■ Exercise prompt
Lines to be reproduced exactly: the one that holds "popd popd rm -R /tmp/pmclib [150, 200]" and all those after it through the end of the data. Include no others.

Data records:
◆ ◆ ◆ ◆ ◆

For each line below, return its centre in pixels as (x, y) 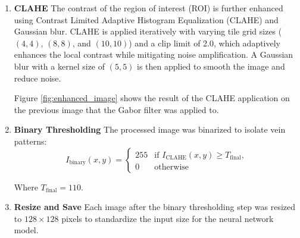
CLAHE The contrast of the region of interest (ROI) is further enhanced (149, 8)
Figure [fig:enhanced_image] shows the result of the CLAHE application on (152, 98)
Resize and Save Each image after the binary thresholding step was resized (155, 207)
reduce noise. (37, 78)
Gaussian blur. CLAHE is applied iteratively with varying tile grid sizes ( (148, 31)
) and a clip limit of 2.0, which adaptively (205, 43)
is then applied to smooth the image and (211, 66)
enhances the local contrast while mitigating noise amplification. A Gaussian (154, 54)
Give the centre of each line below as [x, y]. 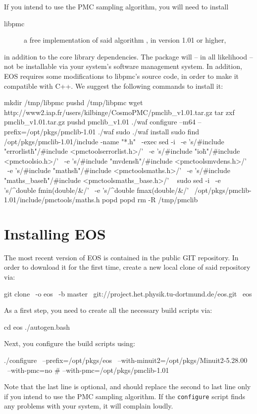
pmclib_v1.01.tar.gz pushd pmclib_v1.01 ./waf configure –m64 [100, 122]
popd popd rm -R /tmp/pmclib [150, 200]
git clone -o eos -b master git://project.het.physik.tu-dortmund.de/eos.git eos [128, 293]
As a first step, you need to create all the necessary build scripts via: [108, 310]
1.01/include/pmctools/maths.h [52, 200]
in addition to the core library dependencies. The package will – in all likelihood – [128, 56]
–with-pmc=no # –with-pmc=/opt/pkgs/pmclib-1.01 [88, 370]
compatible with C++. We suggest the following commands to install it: [114, 86]

◆ ◆ ◆ ◆ ◆

■ Result below
popd popd rm -R /tmp/pmclib [150, 200]
git clone -o eos -b master git://project.het.physik.tu-dortmund.de/eos.git eos [128, 293]
As a first step, you need to create all the necessary build scripts via: [108, 310]
1.01/include/pmctools/maths.h [52, 200]
in addition to the core library dependencies. The package will – in all likelihood – [128, 56]
–with-pmc=no # –with-pmc=/opt/pkgs/pmclib-1.01 [88, 370]
compatible with C++. We suggest the following commands to install it: [114, 86]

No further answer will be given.